まとめ——今日から始める「感じの良い人」への道
「好かれる人になるには」——その答えはシンプルです。
特別な才能もカリスマ性も必要ありません。ただ、相手への本物の関心を持ち、小さな習慣を積み重ねる。それだけです。
本記事でご紹介した17の習慣を、すべて一度に実践しようとする必要はありません。まず一つ、「今日から笑顔で先に挨拶しよう」「今日は聴くことに徹してみよう」——そんな小さな一歩が、あなたの人間関係を確実に変えていきます。

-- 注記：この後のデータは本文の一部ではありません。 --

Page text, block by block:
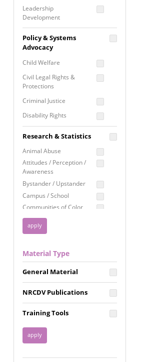
Program Evaluation
Residential / Shelter
Services
Screening &
Assessment
Self Care / Vicarious
Trauma
Trauma Informed
Approach
Leadership
Development
Proposal Writing
Staff Development
Policy & Systems
Advocacy
Child Welfare
Civil Legal Rights &
Protections
Criminal Justice
Disability Rights
Employment Rights
Healthcare
Immigration /
Resettlement
Privacy & Confidentiality
Racial Justice
Reproductive Justice
Research & Statistics
Animal Abuse
Attitudes / Perception /
Awareness
Bystander / Upstander
Campus / School
Communities of Color
Disability
Disaster
FGM / Honor Killings /
Forced Marriage / Acid
Attacks
Gender
Health / Public Health
Housing &
Homelessness
Material Type
General Material
NRCDV Publications
Training Tools
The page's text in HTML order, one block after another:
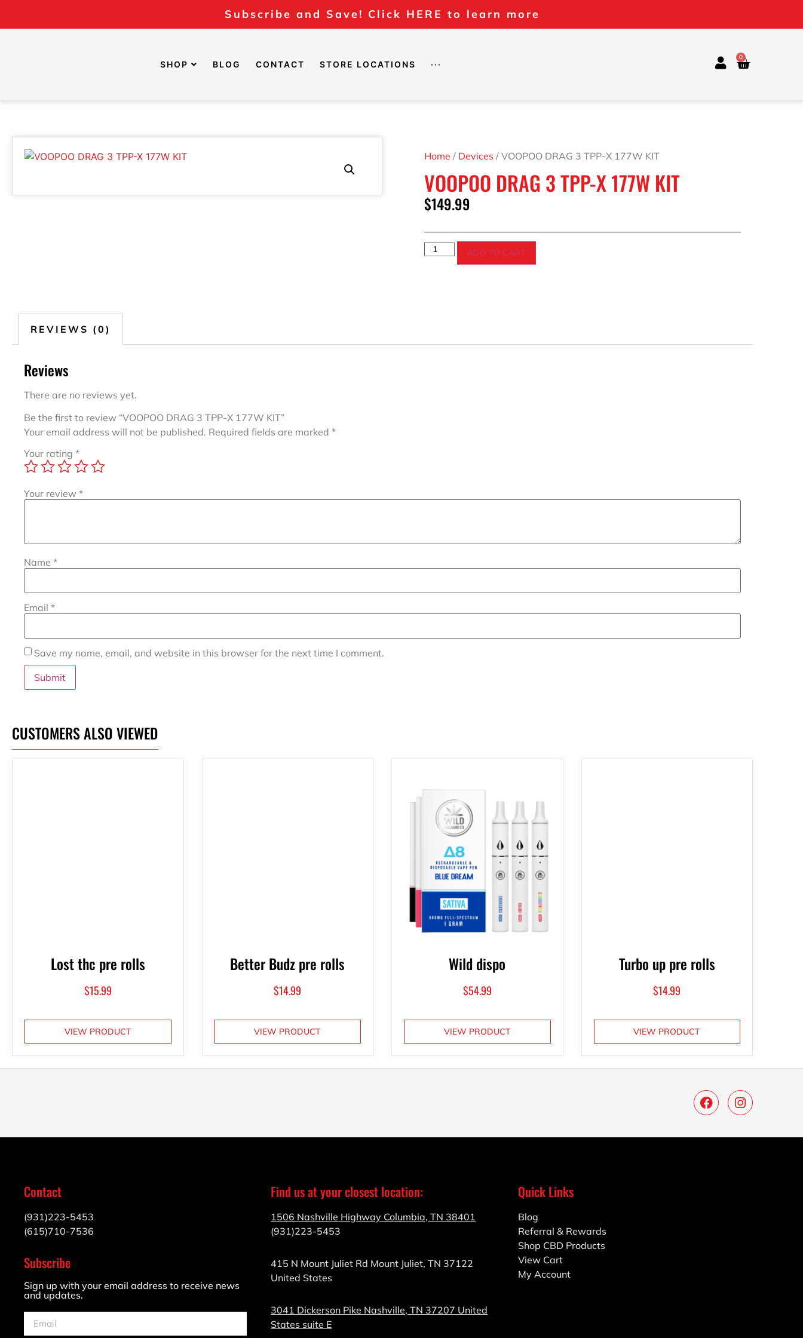
Subscribe and Save! Click HERE to learn more
SHOP BLOG CONTACT STORE LOCATIONS ···
0
Home / Devices / VOOPOO DRAG 3 TPP-X 177W KIT
VOOPOO DRAG 3 TPP-X 177W KIT
$149.99
ADD TO CART
REVIEWS (0)
Reviews
There are no reviews yet.
Be the first to review “VOOPOO DRAG 3 TPP-X 177W KIT”
Your email address will not be published. Required fields are marked *
Your rating *
Your review *
Name *
Email *
Save my name, email, and website in this browser for the next time I comment.
CUSTOMERS ALSO VIEWED
Lost thc pre rolls
$15.99
VIEW PRODUCT
Better Budz pre rolls
$14.99
VIEW PRODUCT
Wild dispo
$54.99
VIEW PRODUCT
Turbo up pre rolls
$14.99
VIEW PRODUCT
Contact
(931)223-5453
(615)710-7536
Subscribe
Sign up with your email address to receive news
and updates.
Find us at your closest location:
1506 Nashville Highway Columbia, TN 38401
(931)223-5453
415 N Mount Juliet Rd Mount Juliet, TN 37122
United States
3041 Dickerson Pike Nashville, TN 37207 United
States suite E
Quick Links
Blog
Referral & Rewards
Shop CBD Products
View Cart
My Account

「感じの良い人」は、生まれつきではなく、習慣によってつくられます。
そして、習慣は今日この瞬間から変えられます。
ぜひ、この記事を読んだ今日から、一つだけ実践してみてください。あなたの周囲の反応が少しずつ変わり始めることを、きっと実感できるはずです。
よくある質問(FAQ)
Q. 感じの良い人になろうとすると、不自然になってしまいます
A. 最初は意識的でも、続けるうちに自然になります。運動と同じで、筋肉をつけるには最初は意識的に動く必要があります。「習慣になるまでの違和感」は正常なプロセスです。3週間続けると自然な行動になると言われています。
Q. 職場の一部の人にどうしても好かれません
A. 全員に好かれることは現実的ではありませんし、必要もありません。感じの良い人を目指すのは「全員に好かれること」ではなく「不必要に嫌われない、誰にでも誠実に向き合う」ことです。相性が合わない人はいます。それは自然なことです。
Q. 内向的な人でも感じの良い人になれますか?
A. もちろんです。感じの良さは外向的・内向的な性格とは無関係です。むしろ内向的な人は「聴く力」が高く、深い信頼関係を築くのが得意な傾向があります。
Q. 「感じが良い」と「おべっかを使う」は違いますか?
A. まったく違います。おべっかは相手を喜ばせるために本心とは違うことを言うことです。感じの良い人は本心から相手を気遣い、本心から感謝し、本心から賞賛します。本物かどうかは、相手に必ず伝わります。